# My 9yo's first buck, public land 10 pointer...



## tcoker (Oct 7, 2014)

He was drawn for the first ever Adult/Child rifle hunt on  Chattahoochee Fall Line - Ft. Perry Tract. It might not be the biggest buck taken, but the level of excitement can't be measured in inches. Awesome place, great memories.


----------



## DSGB (Oct 7, 2014)

Nice first buck! Congrats to the young man!
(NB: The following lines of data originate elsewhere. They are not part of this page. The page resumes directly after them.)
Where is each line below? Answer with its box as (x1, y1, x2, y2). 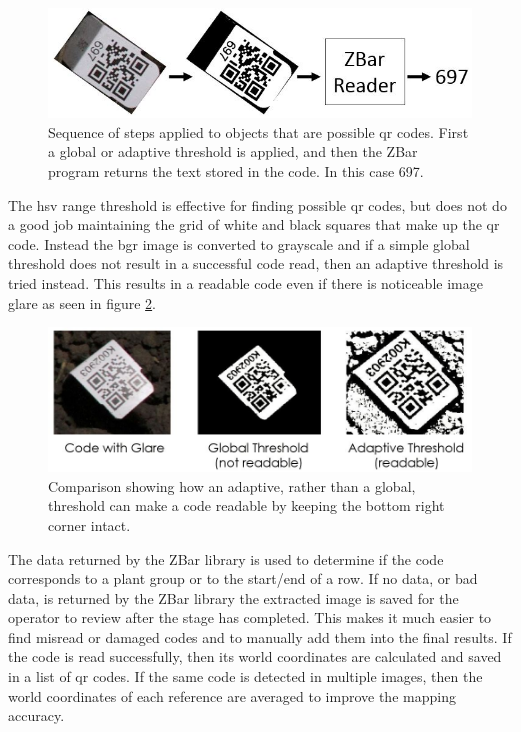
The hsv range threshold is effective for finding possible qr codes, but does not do (8, 194, 507, 215)
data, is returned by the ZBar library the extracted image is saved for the (8, 587, 459, 608)
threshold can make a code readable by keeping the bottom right (48, 495, 445, 516)
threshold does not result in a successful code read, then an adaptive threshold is (8, 253, 504, 274)
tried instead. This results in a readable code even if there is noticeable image (8, 273, 483, 294)
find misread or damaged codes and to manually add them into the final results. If (8, 626, 512, 647)
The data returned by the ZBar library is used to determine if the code (8, 548, 444, 569)
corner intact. (48, 514, 131, 535)
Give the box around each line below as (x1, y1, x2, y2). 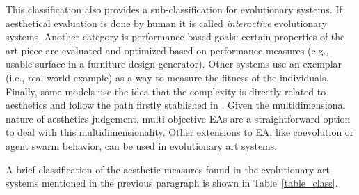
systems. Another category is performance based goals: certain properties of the (6, 29, 345, 44)
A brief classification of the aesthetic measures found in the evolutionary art (6, 162, 330, 176)
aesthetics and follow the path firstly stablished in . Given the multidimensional (6, 97, 346, 112)
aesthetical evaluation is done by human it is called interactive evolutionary (6, 15, 327, 30)
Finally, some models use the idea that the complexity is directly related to (6, 84, 326, 98)
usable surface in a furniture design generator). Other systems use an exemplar (6, 56, 342, 71)
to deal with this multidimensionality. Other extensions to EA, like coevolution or (6, 125, 354, 139)
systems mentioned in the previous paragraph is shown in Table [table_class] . (6, 175, 338, 190)
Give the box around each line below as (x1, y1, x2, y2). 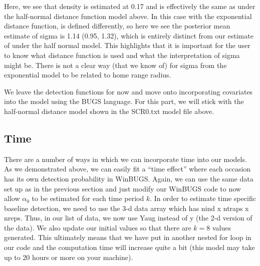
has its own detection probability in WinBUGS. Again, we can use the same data (4, 173, 253, 183)
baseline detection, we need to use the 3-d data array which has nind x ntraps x (4, 202, 249, 213)
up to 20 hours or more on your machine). (4, 251, 133, 262)
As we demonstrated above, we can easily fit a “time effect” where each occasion (4, 163, 251, 174)
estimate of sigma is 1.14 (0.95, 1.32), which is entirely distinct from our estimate (4, 30, 253, 40)
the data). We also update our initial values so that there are (4, 222, 191, 232)
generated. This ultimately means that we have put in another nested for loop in (4, 232, 251, 242)
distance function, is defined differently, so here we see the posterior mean (4, 20, 230, 31)
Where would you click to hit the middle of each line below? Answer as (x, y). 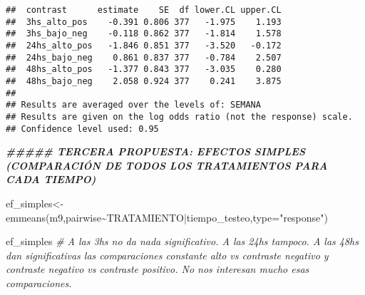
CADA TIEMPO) (51, 179)
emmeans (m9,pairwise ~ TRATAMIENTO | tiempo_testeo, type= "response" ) (167, 217)
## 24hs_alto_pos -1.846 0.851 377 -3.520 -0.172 (144, 45)
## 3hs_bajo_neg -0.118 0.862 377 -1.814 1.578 (144, 34)
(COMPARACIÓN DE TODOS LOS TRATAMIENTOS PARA (167, 165)
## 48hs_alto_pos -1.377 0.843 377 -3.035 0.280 (144, 69)
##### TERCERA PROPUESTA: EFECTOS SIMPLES (156, 151)
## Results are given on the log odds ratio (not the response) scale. (179, 117)
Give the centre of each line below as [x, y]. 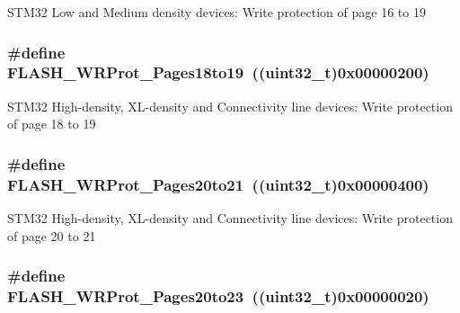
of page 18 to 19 [52, 124]
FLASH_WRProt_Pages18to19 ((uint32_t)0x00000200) [218, 72]
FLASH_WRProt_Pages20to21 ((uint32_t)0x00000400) [218, 184]
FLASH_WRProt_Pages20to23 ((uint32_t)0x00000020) [218, 296]
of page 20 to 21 [52, 235]
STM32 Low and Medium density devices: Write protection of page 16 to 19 [217, 12]
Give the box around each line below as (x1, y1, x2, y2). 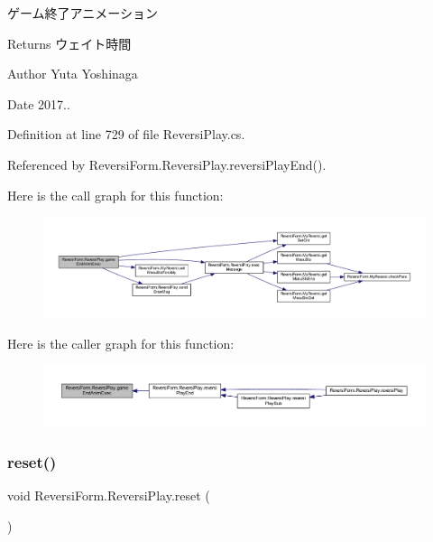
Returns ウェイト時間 (7, 33, 132, 52)
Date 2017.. (7, 94, 70, 113)
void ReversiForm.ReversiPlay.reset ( (7, 486, 210, 505)
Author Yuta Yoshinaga (7, 64, 138, 83)
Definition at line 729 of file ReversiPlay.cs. (7, 125, 245, 144)
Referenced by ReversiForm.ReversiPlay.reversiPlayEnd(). (7, 154, 327, 173)
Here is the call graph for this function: (7, 185, 224, 204)
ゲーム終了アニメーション (7, 4, 159, 22)
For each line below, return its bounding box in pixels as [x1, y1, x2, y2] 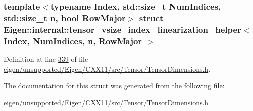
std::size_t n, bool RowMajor [4, 11, 126, 24]
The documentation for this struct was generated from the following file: [4, 80, 225, 91]
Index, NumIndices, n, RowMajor [4, 34, 142, 47]
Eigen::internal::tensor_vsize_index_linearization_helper [4, 23, 241, 35]
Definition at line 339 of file [4, 54, 88, 64]
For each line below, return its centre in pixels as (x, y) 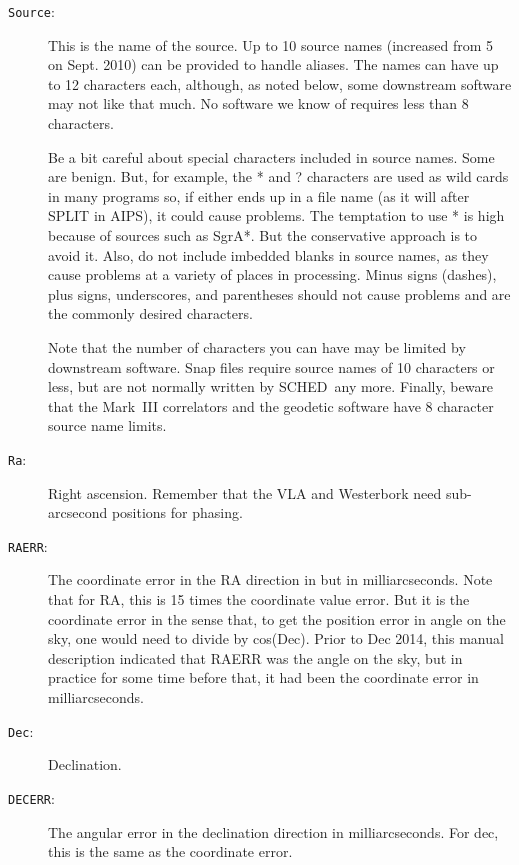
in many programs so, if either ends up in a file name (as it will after (259, 195)
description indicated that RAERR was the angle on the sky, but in (255, 657)
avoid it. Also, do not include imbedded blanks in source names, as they (268, 254)
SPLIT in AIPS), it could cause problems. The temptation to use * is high (276, 215)
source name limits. (107, 425)
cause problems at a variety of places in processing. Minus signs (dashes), (272, 274)
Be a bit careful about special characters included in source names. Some (271, 156)
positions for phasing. (177, 512)
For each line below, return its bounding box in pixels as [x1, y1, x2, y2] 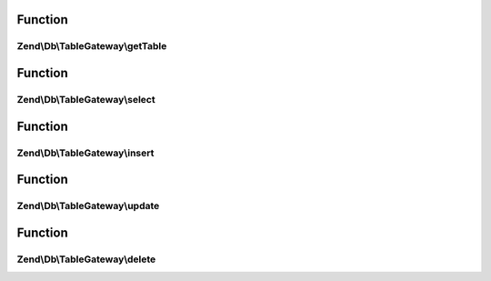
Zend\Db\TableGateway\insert [16, 146, 155, 159]
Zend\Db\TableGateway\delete [16, 253, 156, 266]
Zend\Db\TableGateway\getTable [16, 40, 167, 53]
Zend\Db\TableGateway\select [16, 93, 155, 105]
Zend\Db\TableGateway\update [16, 200, 160, 213]
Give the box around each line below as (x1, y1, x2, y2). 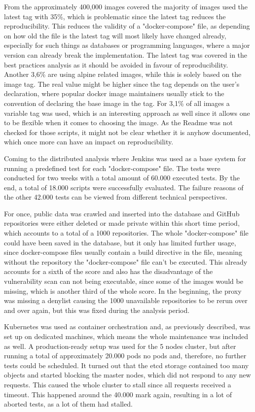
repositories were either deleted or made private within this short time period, (4, 218, 240, 228)
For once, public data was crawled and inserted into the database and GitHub (4, 208, 240, 218)
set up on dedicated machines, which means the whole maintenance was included (4, 331, 248, 341)
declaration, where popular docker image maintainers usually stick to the (4, 88, 224, 99)
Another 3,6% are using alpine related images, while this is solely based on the (4, 69, 242, 79)
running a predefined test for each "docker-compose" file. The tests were (4, 163, 220, 173)
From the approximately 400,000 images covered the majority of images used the (4, 1, 248, 11)
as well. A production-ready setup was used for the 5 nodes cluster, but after (4, 341, 236, 351)
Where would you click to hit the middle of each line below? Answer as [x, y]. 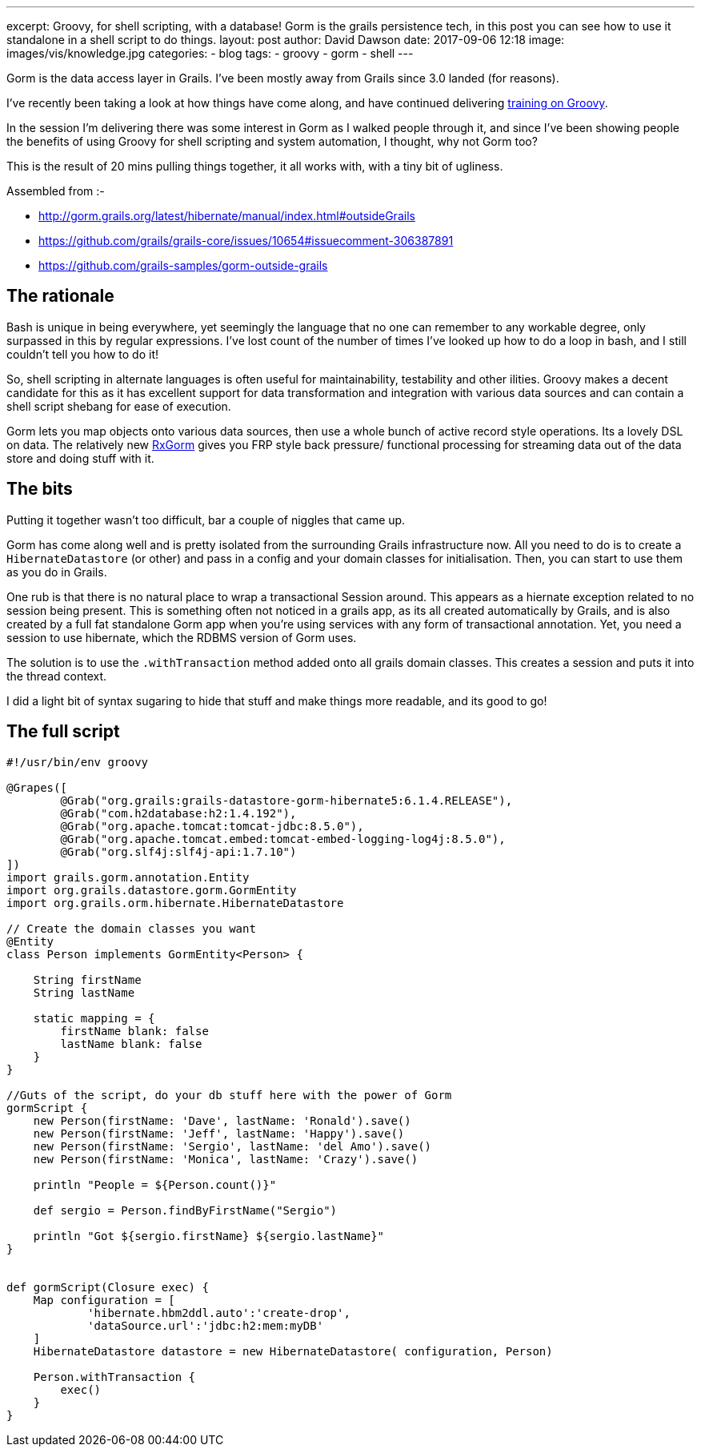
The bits [40, 489]
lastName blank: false [131, 1044]
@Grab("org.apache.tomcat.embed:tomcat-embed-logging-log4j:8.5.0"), [283, 839]
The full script [63, 732]
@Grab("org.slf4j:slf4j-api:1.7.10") [178, 851]
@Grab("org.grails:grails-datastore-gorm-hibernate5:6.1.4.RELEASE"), [286, 800]
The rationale [60, 296]
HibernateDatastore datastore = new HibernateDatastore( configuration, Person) [293, 1351]
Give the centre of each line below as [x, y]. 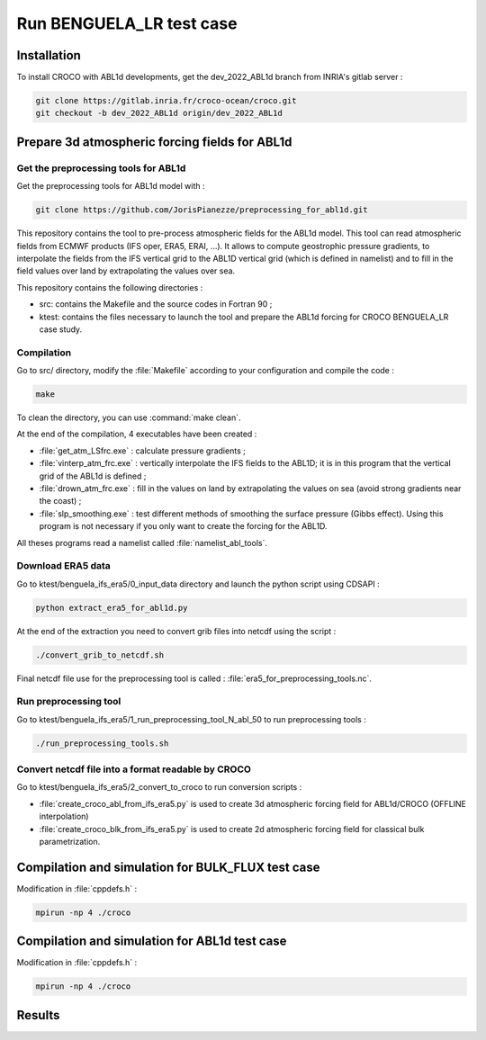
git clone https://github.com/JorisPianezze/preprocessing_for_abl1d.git [202, 210]
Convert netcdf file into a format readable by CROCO [134, 769]
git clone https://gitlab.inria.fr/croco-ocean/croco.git [166, 101]
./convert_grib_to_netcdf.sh [100, 655]
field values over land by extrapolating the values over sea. [126, 271]
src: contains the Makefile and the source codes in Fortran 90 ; [156, 304]
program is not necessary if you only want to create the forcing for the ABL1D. [183, 526]
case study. [61, 329]
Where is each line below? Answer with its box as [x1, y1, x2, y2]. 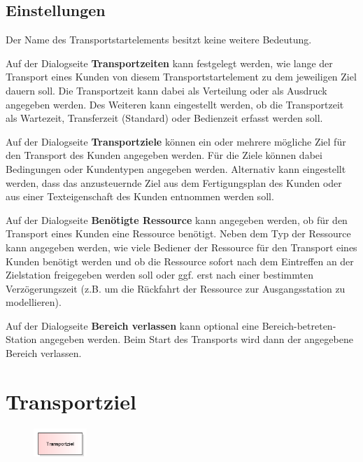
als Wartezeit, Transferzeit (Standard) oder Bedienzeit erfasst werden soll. [6, 111, 323, 125]
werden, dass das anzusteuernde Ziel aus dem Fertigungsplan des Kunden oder [6, 175, 342, 190]
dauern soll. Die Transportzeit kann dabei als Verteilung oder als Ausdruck [6, 83, 327, 97]
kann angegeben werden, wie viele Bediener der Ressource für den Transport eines [6, 239, 357, 254]
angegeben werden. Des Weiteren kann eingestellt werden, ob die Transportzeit [6, 97, 344, 111]
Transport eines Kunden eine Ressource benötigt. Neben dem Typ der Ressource [6, 226, 351, 241]
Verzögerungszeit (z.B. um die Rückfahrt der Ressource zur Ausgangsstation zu [6, 281, 346, 295]
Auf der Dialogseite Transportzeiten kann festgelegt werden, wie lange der [6, 55, 333, 70]
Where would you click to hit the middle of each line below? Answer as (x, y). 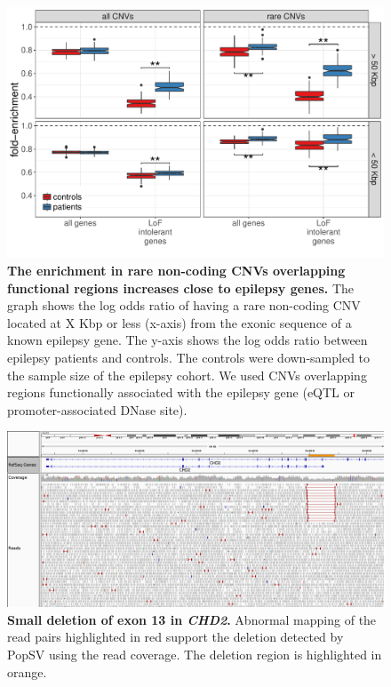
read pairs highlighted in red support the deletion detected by (176, 637)
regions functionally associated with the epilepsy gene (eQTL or (181, 392)
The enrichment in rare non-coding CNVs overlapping (176, 270)
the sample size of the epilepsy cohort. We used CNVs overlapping (187, 375)
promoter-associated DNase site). (97, 409)
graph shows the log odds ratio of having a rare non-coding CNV (184, 305)
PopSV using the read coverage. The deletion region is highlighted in (195, 655)
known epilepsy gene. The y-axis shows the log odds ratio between (188, 340)
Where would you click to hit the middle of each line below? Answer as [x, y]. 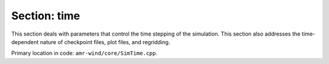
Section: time [46, 16]
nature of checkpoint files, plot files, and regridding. [105, 42]
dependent [25, 42]
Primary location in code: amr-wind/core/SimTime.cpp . [84, 53]
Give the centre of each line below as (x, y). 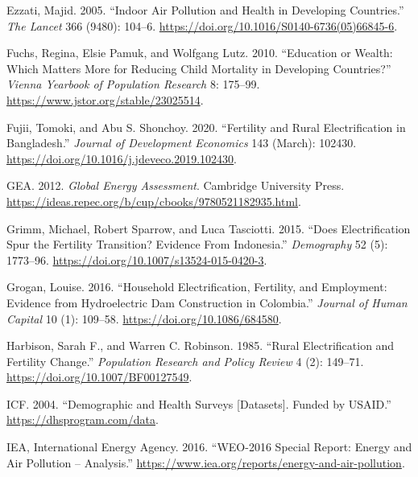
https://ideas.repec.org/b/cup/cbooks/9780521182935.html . (154, 201)
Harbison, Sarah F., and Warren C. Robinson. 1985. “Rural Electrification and (201, 345)
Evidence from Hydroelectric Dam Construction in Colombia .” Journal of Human (207, 302)
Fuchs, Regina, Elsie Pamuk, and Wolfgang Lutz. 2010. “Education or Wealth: (200, 53)
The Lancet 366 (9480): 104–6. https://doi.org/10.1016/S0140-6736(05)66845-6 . (202, 25)
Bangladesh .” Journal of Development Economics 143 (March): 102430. (182, 143)
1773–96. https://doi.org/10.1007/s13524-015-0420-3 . (137, 259)
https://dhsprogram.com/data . (83, 419)
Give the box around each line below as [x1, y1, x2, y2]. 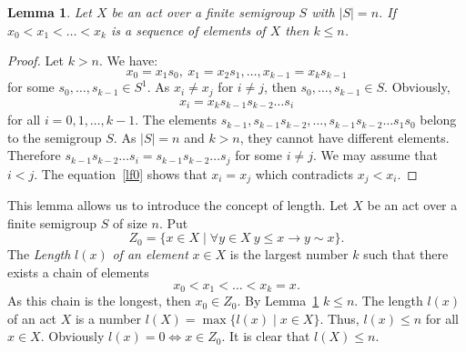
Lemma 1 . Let [7, 3, 92, 21]
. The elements [135, 110, 218, 129]
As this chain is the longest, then [7, 291, 191, 310]
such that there [363, 245, 449, 264]
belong [420, 110, 457, 129]
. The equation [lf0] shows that [34, 164, 208, 183]
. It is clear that [221, 327, 310, 346]
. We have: [99, 51, 158, 70]
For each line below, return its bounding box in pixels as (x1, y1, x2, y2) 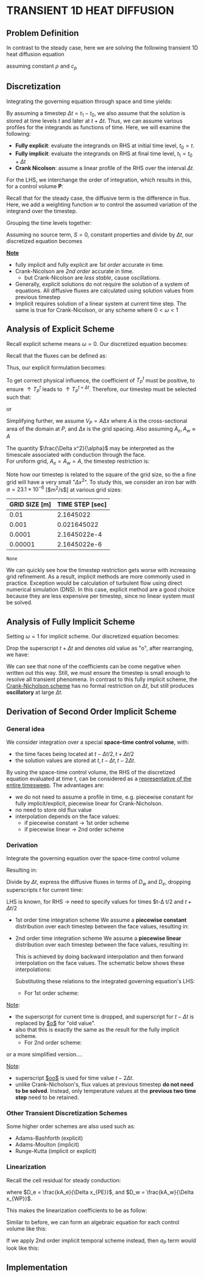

Is that dried velvet around his antlers?


----------



## tcoker (Oct 7, 2014)

Thanks.

Yep, sure is. Adds a lot to it, IMO.


----------



## tkyklr1 (Oct 7, 2014)

Congrats on your first buck! Looks like you and your dad had a great time.


----------



## wvdawg (Oct 7, 2014)

That is awesome!  Congratulations!
Memories will last forever!


----------



## seeker (Oct 7, 2014)

Great buck, I'm sure it's the first of many.


----------



## mark-7mag (Oct 7, 2014)

That is awesome! Congratulations


----------



## GEORGIA-HAMMER64 (Oct 7, 2014)

That will be a hunt that you and your son will always remember congrats.


----------



## ghadarits (Oct 8, 2014)

Priceless memories.

Congrats to both of you. 

That first one is very special I wish I could have shared it with my dad.


----------



## DCHunter (Oct 8, 2014)

Good job! Tell him congrats on a fine deer.


----------



## jlayneii (Oct 11, 2014)

great job


----------



## sea trout (Oct 13, 2014)

excellent!!!!!!!!!!! I love it!!!!!!!!!!!!!!!!!!!!!


----------



## 15DAD (Oct 14, 2014)

Congrats ! That's what it's all about.  Would rather see a young one kill one than I had to kill ten.


----------



## kingfish (Oct 15, 2014)

Lovin the father/son pics !!  Excellent job, and hey...it's a ten point forever no matter how big.


----------



## NorthGaBowhunter (Oct 21, 2014)

awesome buck, tell him uncle Randy said congrats


----------



## rebel bruiser (Oct 21, 2014)

*1st Buck*

Lifelong memory---Good Job !!!


----------